Osmanlı'da Yerel Yönetim Geleneği ve Kentleşme Olgusu
Bugüne kadar Osmanlı Devleti’nde modern anlamda bir yerel yönetim geleneğinin varlığından söz etmenin mümkün olmadığı hep vurgulanan bir husus olmuştur. Bununla birlikte bu hizmetleri gören bir takım yerel idari birimler olarak adlandıracağımız teşkilatlar bulunmaktadır. Şimdi bu teşkilatlara bir göz atalım:
•Kadılar: Osmanlı taşra idaresinde en yetkili kişiler kadılardı. Kadılar hem adli işlere bakar hem de belediye işlevi görürdü (imar, esnaf denetimi, fiyat kontrolü, kamu düzeni).
•Şehir kethüdası ve muhtesib: Çarşı ve pazarın düzeninden, fiyat denetiminden ve esnaf örgütlenmesinden sorumlu görevlilerdi.

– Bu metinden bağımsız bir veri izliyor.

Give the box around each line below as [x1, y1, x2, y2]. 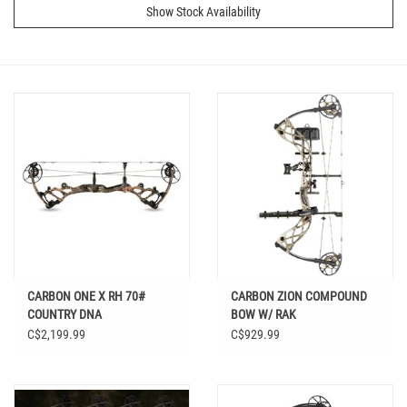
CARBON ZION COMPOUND [231, 289, 367, 304]
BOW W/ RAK [231, 307, 296, 323]
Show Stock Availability [146, 4, 261, 19]
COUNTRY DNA [27, 307, 102, 323]
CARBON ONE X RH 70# [27, 289, 145, 304]
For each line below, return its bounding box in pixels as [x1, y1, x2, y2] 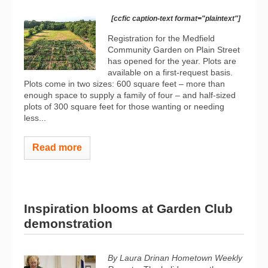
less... [24, 112, 46, 123]
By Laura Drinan [108, 253, 169, 263]
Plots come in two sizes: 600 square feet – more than [24, 78, 225, 89]
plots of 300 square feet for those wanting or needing [24, 101, 224, 111]
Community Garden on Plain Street [108, 44, 240, 54]
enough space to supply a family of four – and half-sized [24, 90, 236, 100]
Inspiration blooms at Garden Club [24, 202, 233, 215]
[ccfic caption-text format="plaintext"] [111, 14, 240, 23]
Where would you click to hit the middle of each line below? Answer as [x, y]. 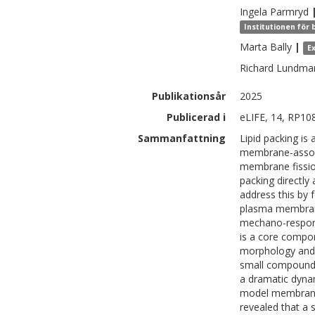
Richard [257, 68]
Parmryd [289, 12]
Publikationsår [189, 96]
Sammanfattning [182, 138]
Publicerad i [196, 117]
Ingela [253, 12]
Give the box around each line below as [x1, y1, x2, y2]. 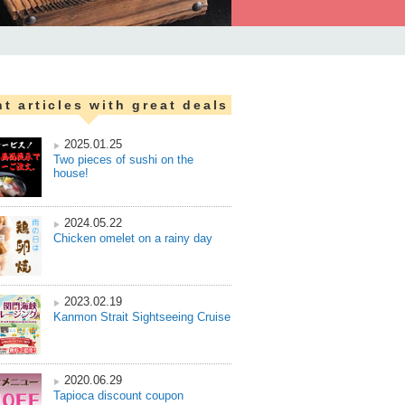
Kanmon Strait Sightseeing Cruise [53, 310, 231, 324]
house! [53, 166, 89, 180]
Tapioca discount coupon [53, 389, 184, 402]
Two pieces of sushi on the [53, 153, 193, 166]
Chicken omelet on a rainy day [53, 231, 212, 245]
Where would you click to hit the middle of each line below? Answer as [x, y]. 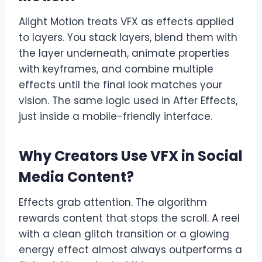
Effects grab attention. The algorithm [113, 203]
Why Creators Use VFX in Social [131, 156]
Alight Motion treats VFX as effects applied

•İhtisab teşkilatı: Kamu düzeni ve belediye hizmetlerini (temizlik, ölçü-tartı, fiyat kontrolü) yürütürdü.
•Ayan ve eşraf: Özellikle 18. yüzyıldan sonra, şehir ileri gelenleri (ayan) yerel idarede etkin rol aldı; devlet ile halk arasında aracı oldular.
•Vakıflar: Eğitim, sağlık, su yolları, yollar, köprüler gibi birçok kentsel hizmet vakıflar aracılığıyla karşılanırdı. Yerel yönetimde merkezi otoriteyi destekleyen en önemli kurumdu.

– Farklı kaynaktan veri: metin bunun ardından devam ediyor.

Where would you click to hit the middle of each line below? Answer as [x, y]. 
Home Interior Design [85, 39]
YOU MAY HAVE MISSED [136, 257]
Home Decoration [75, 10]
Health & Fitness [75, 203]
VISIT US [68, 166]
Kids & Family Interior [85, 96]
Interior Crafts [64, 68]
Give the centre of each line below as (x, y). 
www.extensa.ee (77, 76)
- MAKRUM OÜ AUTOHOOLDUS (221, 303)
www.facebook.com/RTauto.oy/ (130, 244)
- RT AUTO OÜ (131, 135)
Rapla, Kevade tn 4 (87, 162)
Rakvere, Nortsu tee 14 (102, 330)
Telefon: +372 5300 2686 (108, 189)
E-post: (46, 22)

Batılı anlamda bir belediye teşkilatının örgütlenmesi çeşitli iç ve dış koşulların etkisiyle Tanzimat yıllarında olmuştur. Ferruh Tuzcuoğlu'nun Metropoliten Yönetim adlı kitabında da vurguladığı gibi, Osmanlı kent alanını (ve bu açıdan değerlendirildiğinde kentin bu görünümüne etki eden yerel hizmetlerin görülüş şeklini) modernleştirme yönündeki kıyasıya ısrarın uyandırdığı sorunların ilk yanıtı, Tanzimat reformlarını gerektiren nedenlerde gizlidir.

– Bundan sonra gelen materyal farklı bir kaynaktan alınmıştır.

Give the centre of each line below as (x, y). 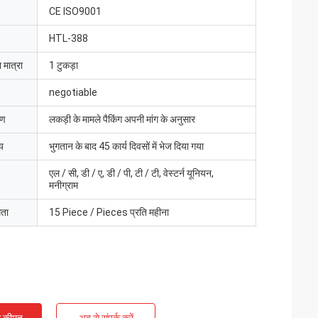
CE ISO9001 (75, 11)
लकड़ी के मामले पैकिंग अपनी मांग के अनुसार (122, 119)
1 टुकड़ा (64, 65)
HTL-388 (68, 38)
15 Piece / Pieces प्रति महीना (109, 212)
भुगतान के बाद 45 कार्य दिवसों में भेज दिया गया (126, 146)
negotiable (73, 92)
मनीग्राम (64, 185)
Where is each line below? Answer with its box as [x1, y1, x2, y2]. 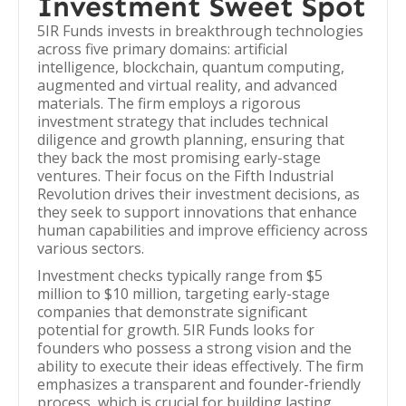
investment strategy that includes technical [37, 111, 328, 131]
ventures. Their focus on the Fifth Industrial [37, 166, 333, 186]
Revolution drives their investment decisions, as [37, 184, 360, 204]
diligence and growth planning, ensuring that [37, 130, 344, 150]
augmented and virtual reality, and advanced [37, 75, 337, 95]
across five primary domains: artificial [37, 39, 287, 59]
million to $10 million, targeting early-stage [37, 284, 330, 304]
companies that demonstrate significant [37, 302, 307, 322]

Bütün bunların yanında Osmanlı’da kentler Batı’daki gibi özerk belediyelere sahip değildi. Yerel yönetim, merkezin kontrolü altında yürütülürdü.
Ancak vakıf kurumları ve ayan gibi yerel güçler, fiilen şehirlerin gelişmesinde özerk katkılar sağladı.
XIX. yüzyılda Tanzimat reformlarıyla belediye meclisleri kuruldu; modern anlamda belediyeciliğin temeli bu dönemde atılmıştır. 1855’te İstanbul’da kurulan Şehremaneti bugünkü manada kurulan ilk belediye teşkilatıdır.
Osmanlı'da kentleşme ve yerel yönetim ilişkisine göz atacak olursak Osmanlı’da kentleşmenin yönetim gelenekleriyle paralel ilerlediğini görebiliriz. Kadı, vakıf ve esnaf örgütleri, şehirlerin düzenini sağlarken; kentleşmenin istikrarlı ve sosyal dayanışmaya dayalı gelişmesine zemin hazırlamıştır.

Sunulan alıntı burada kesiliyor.